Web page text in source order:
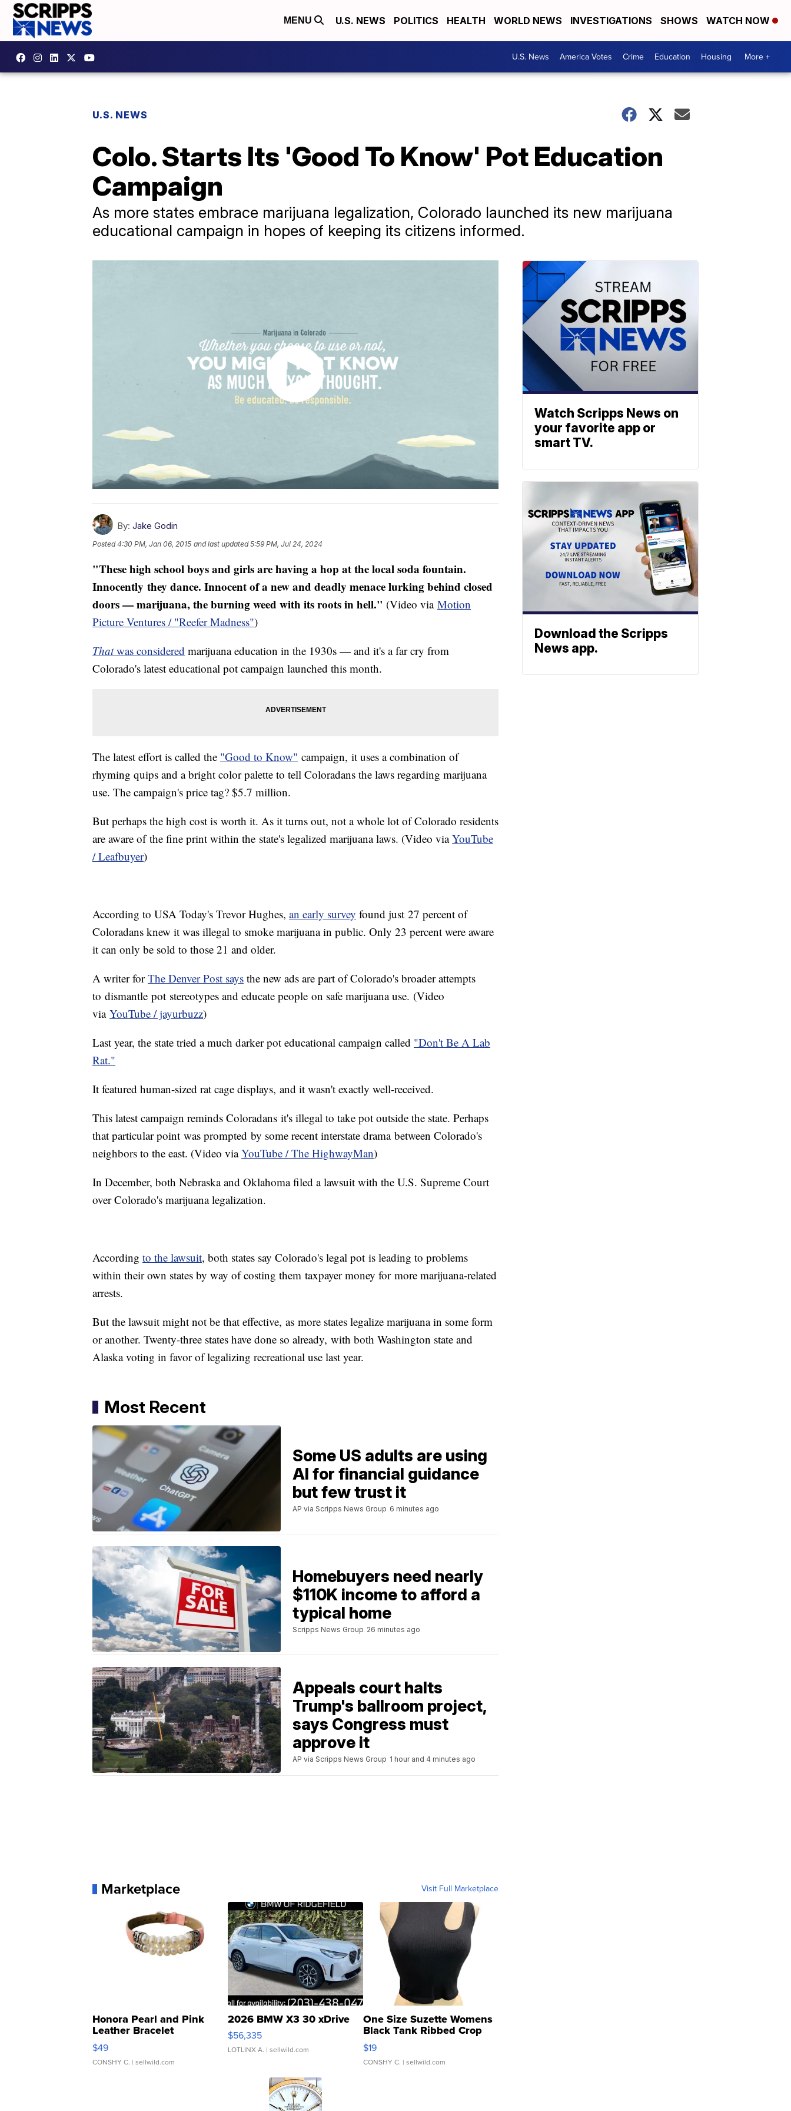
MENU U.S. NEWS POLITICS HEALTH WORLD NEWS INVESTIGATIONS SHOWS WATCH NOW
U.S. News America Votes Crime Education Housing More +
U.S. NEWS
Colo. Starts Its 'Good To Know' Pot Education
Campaign
As more states embrace marijuana legalization, Colorado launched its new marijuana
educational campaign in hopes of keeping its citizens informed.
By: Jake Godin
Posted4:30 PM, Jan 06, 2015 and last updated 5:59 PM, Jul 24, 2024
"These high school boys and girls are having a hop at the local soda fountain.
Innocently they dance. Innocent of a new and deadly menace lurking behind closed
doors — marijuana, the burning weed with its roots in hell." (Video via Motion
Picture Ventures / "Reefer Madness")
Thatwas considered marijuana education in the 1930s — and it's a far cry from
Colorado's latest educational pot campaign launched this month.
The latest effort is called the "Good to Know" campaign, it uses a combination of
rhyming quips and a bright color palette to tell Coloradans the laws regarding marijuana
use. The campaign's price tag? $5.7 million.
But perhaps the high cost is worth it. As it turns out, not a whole lot of Colorado residents
are aware of the fine print within the state's legalized marijuana laws. (Video viaYouTube
/ Leafbuyer)
According to USA Today's Trevor Hughes, an early survey found just 27 percent of
Coloradans knew it was illegal to smoke marijuana in public. Only 23 percent were aware
it can only be sold to those 21 and older.
A writer forThe Denver Post says the new ads are part of Colorado's broader attempts
to dismantle pot stereotypes and educate people on safe marijuana use. (Video
via YouTube / jayurbuzz)
Last year, the state tried a much darker pot educational campaign called "Don't Be A Lab
Rat."
It featured human-sized rat cage displays, and it wasn't exactly well-received.
This latest campaign reminds Coloradans it's illegal to take pot outside the state. Perhaps
that particular point was prompted by some recent interstate drama between Colorado's
neighbors to the east. (Video viaYouTube / The HighwayMan)
In December, both Nebraska and Oklahoma filed a lawsuit with the U.S. Supreme Court
over Colorado's marijuana legalization.
According to the lawsuit, both states say Colorado's legal pot is leading to problems
within their own states by way of costing them taxpayer money for more marijuana-related
arrests.
​But the lawsuit might not be that effective, as more states legalize marijuana in some form
or another. Twenty-three states have done so already, with both Washington state and
Alaska voting in favor of legalizing recreational use last year.
Most Recent
Some US adults are using
AI for financial guidance
but few trust it
AP via Scripps News Group 6 minutes ago
Homebuyers need nearly
$110K income to afford a
typical home
Scripps News Group 26 minutes ago
Appeals court halts
Trump's ballroom project,
says Congress must
approve it
AP via Scripps News Group 1 hour and 4 minutes ago
Marketplace Visit Full Marketplace
Honora Pearl and Pink
Leather Bracelet
Adjustable Buckle Clo...
$49
CONSHY C. | sellwild.com
2026 BMW X3 30 xDrive
$56,335
LOTLINX A. | sellwild.com
One Size Suzette Womens
Black Tank Ribbed Crop
Asymmetrical ...
$19
CONSHY C. | sellwild.com
Watch Scripps News on
your favorite app or
smart TV.
Download the Scripps
News app.

■ ■ ■ ■ ■ ■ ■

PROBLEM DESCRIPTION:
Return the records above exactly as written. Do not include their images.

RESULT:
Web page text in source order:
MENU U.S. NEWS POLITICS HEALTH WORLD NEWS INVESTIGATIONS SHOWS WATCH NOW
U.S. News America Votes Crime Education Housing More +
U.S. NEWS
Colo. Starts Its 'Good To Know' Pot Education
Campaign
As more states embrace marijuana legalization, Colorado launched its new marijuana
educational campaign in hopes of keeping its citizens informed.
By: Jake Godin
Posted4:30 PM, Jan 06, 2015 and last updated 5:59 PM, Jul 24, 2024
"These high school boys and girls are having a hop at the local soda fountain.
Innocently they dance. Innocent of a new and deadly menace lurking behind closed
doors — marijuana, the burning weed with its roots in hell." (Video via Motion
Picture Ventures / "Reefer Madness")
Thatwas considered marijuana education in the 1930s — and it's a far cry from
Colorado's latest educational pot campaign launched this month.
The latest effort is called the "Good to Know" campaign, it uses a combination of
rhyming quips and a bright color palette to tell Coloradans the laws regarding marijuana
use. The campaign's price tag? $5.7 million.
But perhaps the high cost is worth it. As it turns out, not a whole lot of Colorado residents
are aware of the fine print within the state's legalized marijuana laws. (Video viaYouTube
/ Leafbuyer)
According to USA Today's Trevor Hughes, an early survey found just 27 percent of
Coloradans knew it was illegal to smoke marijuana in public. Only 23 percent were aware
it can only be sold to those 21 and older.
A writer forThe Denver Post says the new ads are part of Colorado's broader attempts
to dismantle pot stereotypes and educate people on safe marijuana use. (Video
via YouTube / jayurbuzz)
Last year, the state tried a much darker pot educational campaign called "Don't Be A Lab
Rat."
It featured human-sized rat cage displays, and it wasn't exactly well-received.
This latest campaign reminds Coloradans it's illegal to take pot outside the state. Perhaps
that particular point was prompted by some recent interstate drama between Colorado's
neighbors to the east. (Video viaYouTube / The HighwayMan)
In December, both Nebraska and Oklahoma filed a lawsuit with the U.S. Supreme Court
over Colorado's marijuana legalization.
According to the lawsuit, both states say Colorado's legal pot is leading to problems
within their own states by way of costing them taxpayer money for more marijuana-related
arrests.
​But the lawsuit might not be that effective, as more states legalize marijuana in some form
or another. Twenty-three states have done so already, with both Washington state and
Alaska voting in favor of legalizing recreational use last year.
Most Recent
Some US adults are using
AI for financial guidance
but few trust it
AP via Scripps News Group 6 minutes ago
Homebuyers need nearly
$110K income to afford a
typical home
Scripps News Group 26 minutes ago
Appeals court halts
Trump's ballroom project,
says Congress must
approve it
AP via Scripps News Group 1 hour and 4 minutes ago
Marketplace Visit Full Marketplace
Honora Pearl and Pink
Leather Bracelet
Adjustable Buckle Clo...
$49
CONSHY C. | sellwild.com
2026 BMW X3 30 xDrive
$56,335
LOTLINX A. | sellwild.com
One Size Suzette Womens
Black Tank Ribbed Crop
Asymmetrical ...
$19
CONSHY C. | sellwild.com
Watch Scripps News on
your favorite app or
smart TV.
Download the Scripps
News app.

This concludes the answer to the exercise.